Wednesday, September 26, 2018

Fragile




As I was twisting the fringe on a shawl this morning I started thinking about how fragile the web is when it is cut from the loom.

The threads are no longer under tension.  The threads can easily be pulled out of alignment.  Slippery yarns like this rayon can slither and slip.  The weft yarns don't want to stay where they have been placed but start to fall out of the web entirely.

Fragile.

Once the fringe (or raw edge) has been secured in some way, things are better but the cloth still won't - can't - perform its function properly.  The threads, warp and weft, are still individual.  They have no cohesiveness.  No strength.  They are interlaced but that web has no structural integrity.  It is fragile.

Weavers have to wet finish their results just like potters have to fire their bisque, glass workers have to anneal their glass, etc., etc., etc.

Almost every craft I can think of has to 'finish' their product in some way before it is finally done, done.

Textiles have been used for centuries as metaphor for life.  In some versions Hansel and Gretel use a ball of yarn to mark their path through the forest.  Sleeping Beauty pricks her finger on a spindle.  Rumplestiltskin spins flax into gold.  The Swan Princes have to have their curse broken by their sister making a dozen shirts of nettle   And so on.
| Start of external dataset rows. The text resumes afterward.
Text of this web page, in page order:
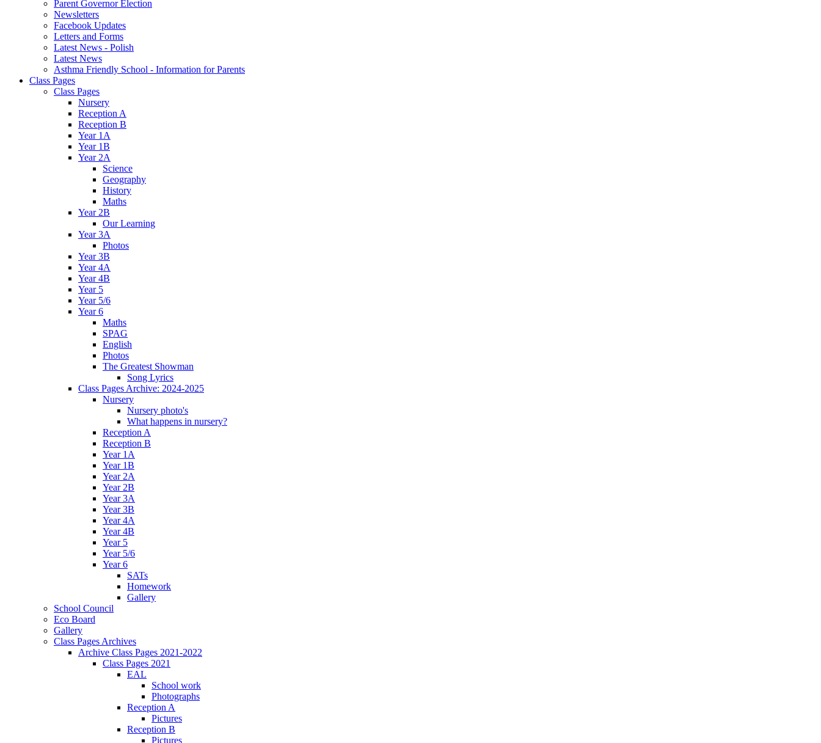
Parent Governor Election
Newsletters
Facebook Updates
Letters and Forms
Latest News - Polish
Latest News
Asthma Friendly School - Information for Parents
Class Pages
Class Pages
Nursery
Reception A
Reception B
Year 1A
Year 1B
Year 2A
Science
Geography
History
Maths
Year 2B
Our Learning
Year 3A
Photos
Year 3B
Year 4A
Year 4B
Year 5
Year 5/6
Year 6
Maths
SPAG
English
Photos
The Greatest Showman
Song Lyrics
Class Pages Archive: 2024-2025
Nursery
Nursery photo's
What happens in nursery?
Reception A
Reception B
Year 1A
Year 1B
Year 2A
Year 2B
Year 3A
Year 3B
Year 4A
Year 4B
Year 5
Year 5/6
Year 6
SATs
Homework
Gallery
School Council
Eco Board
Gallery
Class Pages Archives
Archive Class Pages 2021-2022
Class Pages 2021
EAL
School work
Photographs
Reception A
Pictures
Reception B
Pictures

I look at the web of my life and stand here, near the end of my warp (so to speak) and pick out this thread and that, threads that I had no idea would be incorporated into my life when I set out on this journey.

I have met wonderful people, made dear friends.  Been to lovely places.  Enjoyed conversations that ranged from quantum physics to the history of language.  I have been welcomed and treated royally.  People seem to enjoy my writing - something I dreamed of as a child but never imagined would become any sort of reality for me - blue collar poor, living in a geographically remote location.  And yet.

I traveled to Sweden (by freighter, across the Atlantic in May, which was...interesting), took a bus tour of Europe, toured England, visited Sweden several more times, have been to Greece and Istanbul (only 24 hours in Istanbul, but still).  I have been to nearly every province in this country (still a few more to get to) and many of the US states.

This blog is coming up to 1.5M  (Million!!!) page views.  I've published books, created educational weaving 'kits', done not one but two DVDs.

I've attended - and organized - conferences, sold my weaving wholesale, worked for a fashion designer, done 'ghost' weaving for others.

I've had the privilege of transcribing interviews (WeaveCast, Tien Chiu and others) and been interviewed for podcasts.

As a child I grew up thinking I was fragile.  That I'd never really amount to much.  But through the challenge of creating textiles, I seem to have 'finished' myself.  Into something "not fragile".

Currently reading The Prisoner in the Castle by Susan Elia McNeal


2 comments:

Shelbey Neil said...

Your writing is so beautiful. That’s exactly what I said as I finished reading: “That was beautiful.” Just a person who has always had an interest in weaving just trying to figure out if that’s even a thing anymore and stumbled upon your great blog. Thanks for being honest about the work required.

Laura Fry said...

Doing something challenging is one of the best reasons for doing it. :) If it was easy, everyone would do it, right? You can weave on any kind of approach you want to or can afford. Many people weave narrow goods on very simple looms, to rigid heddle looms, and onwards.

Thank you for your kind words. And welcome to weaving at whatever level you decide to participate.